On the surface, it makes perfect sense. Identify your niche and the very specific way you can offer a service or product to improve your odds of succeeding. However, what happens when you fall into the trap of doing one thing so well that it blinds you to what’s happening around you?
This blind spot came to mind when I saw a recent list of brands that no longer exist. Lehman Brothers, Washington Mutual, and Wachovia were obviously casualties of the financial crisis. But the one that caught my eye was the disappearance of Saab.
Saab had a niche and delivered a very specific product. But Saab made a mistake. It picked a niche that didn’t give it much flexibility or room for growth. So despite managing to do one thing really well for many years, Saab went bankrupt December 19, 2011.

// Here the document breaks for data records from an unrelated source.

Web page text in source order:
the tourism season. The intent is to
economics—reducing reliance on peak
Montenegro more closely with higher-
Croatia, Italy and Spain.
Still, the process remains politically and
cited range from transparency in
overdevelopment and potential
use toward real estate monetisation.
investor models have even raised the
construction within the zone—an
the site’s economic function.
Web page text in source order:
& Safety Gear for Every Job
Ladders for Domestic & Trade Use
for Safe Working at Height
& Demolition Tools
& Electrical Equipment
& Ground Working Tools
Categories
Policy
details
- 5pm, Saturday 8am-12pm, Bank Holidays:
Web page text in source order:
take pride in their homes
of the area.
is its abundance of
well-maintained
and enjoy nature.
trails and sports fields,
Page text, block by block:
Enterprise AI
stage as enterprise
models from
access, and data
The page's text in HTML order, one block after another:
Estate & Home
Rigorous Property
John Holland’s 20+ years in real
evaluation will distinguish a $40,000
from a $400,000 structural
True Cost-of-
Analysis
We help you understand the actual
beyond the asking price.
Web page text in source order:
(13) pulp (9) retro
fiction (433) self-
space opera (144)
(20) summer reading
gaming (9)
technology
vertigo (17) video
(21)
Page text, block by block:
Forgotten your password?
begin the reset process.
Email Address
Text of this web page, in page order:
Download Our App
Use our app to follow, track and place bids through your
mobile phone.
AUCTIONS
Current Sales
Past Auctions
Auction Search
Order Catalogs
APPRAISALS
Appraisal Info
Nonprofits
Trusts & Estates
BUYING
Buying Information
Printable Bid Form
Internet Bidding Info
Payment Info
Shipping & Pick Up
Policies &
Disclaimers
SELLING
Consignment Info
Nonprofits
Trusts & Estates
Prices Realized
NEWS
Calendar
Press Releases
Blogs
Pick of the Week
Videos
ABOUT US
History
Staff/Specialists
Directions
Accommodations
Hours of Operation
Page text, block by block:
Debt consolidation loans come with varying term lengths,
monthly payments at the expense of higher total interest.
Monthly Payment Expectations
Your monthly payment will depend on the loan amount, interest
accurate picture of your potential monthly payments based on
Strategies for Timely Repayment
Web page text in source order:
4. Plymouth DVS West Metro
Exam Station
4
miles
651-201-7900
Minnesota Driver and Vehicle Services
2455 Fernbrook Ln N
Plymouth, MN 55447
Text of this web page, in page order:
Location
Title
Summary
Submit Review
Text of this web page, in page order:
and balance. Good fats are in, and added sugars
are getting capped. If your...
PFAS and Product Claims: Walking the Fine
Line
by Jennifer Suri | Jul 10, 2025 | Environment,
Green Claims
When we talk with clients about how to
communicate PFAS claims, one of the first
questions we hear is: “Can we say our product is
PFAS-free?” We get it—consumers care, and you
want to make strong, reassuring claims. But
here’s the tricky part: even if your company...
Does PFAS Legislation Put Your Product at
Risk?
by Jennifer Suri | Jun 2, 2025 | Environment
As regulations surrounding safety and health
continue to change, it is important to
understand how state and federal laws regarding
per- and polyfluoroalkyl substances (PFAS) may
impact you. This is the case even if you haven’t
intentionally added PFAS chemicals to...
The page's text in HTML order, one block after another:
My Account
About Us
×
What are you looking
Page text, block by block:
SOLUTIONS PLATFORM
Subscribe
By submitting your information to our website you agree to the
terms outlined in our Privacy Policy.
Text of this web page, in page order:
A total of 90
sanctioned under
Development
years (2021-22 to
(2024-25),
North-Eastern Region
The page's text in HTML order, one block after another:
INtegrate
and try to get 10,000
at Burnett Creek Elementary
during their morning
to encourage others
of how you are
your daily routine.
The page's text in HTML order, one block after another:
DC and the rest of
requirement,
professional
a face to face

In a report reviewing the demise of Saab, authors Matthias Holweg and Nick Oliver highlighted how Saab feel into the trap of relying on doing one thing well. But that one thing proved to have an expiration date:
Taking a wider perspective, the fundamental economics of the modern automotive industry simply can no longer support individualistic designs at the prices that Saab was able to command. Low volume producers can survive when their customers are ones with very deep pockets. If their customers don’t have deep pockets then they at least need to be plentiful in number. Sadly, Saab’s customers were neither.
Whether it was planned or not, Saab’s strategy placed it in the middle of the road, another aspect that doing one thing well can blind us to. We tell ourselves that because we focused on one thing we aren’t hedging our bets, but the entrepreneur’s trap opens wide if we’ve picked one thing that doesn’t inspire much emotion one way or the other.
For instance, one of the reasons restaurants like In-N-Out, Five Guys, and Shake Shack have made us willing to pony up $5+ for a burger is they’ve changed our expectations of a fast-food burger. We want this different experience. It’s such a clear step up from the McDonald’s, Wendy’s, and Burger King experience that it stands out. Even more interesting, if you take a look at their menus, the available options are fewer than what you see going through the standard drive-thru.
Now, they can get away with this strategy of offering fewer options at a higher cost, but only so long as they continue to deliver food that excels AND customers are willing to pay more for that experience. They’ve picked a side, they’re doing one thing well, and for now they’re avoiding the trap. In the coming years we’ll have to see how or if these companies can adapt if we move on from our love affair with expensive burgers.
So as you assess your options consider these questions:
- Does my one thing give me room to grow?
- What triggers can I add to help me see what’s happening around me even as I’m succeeding?
- If the one thing I do well stops being needed, how could I transition to something else?
To be clear, doing one thing well isn’t the primary problem you face. Instead it’s assuming that doing one thing well is all the strategy you need to succeed as an entrepreneur.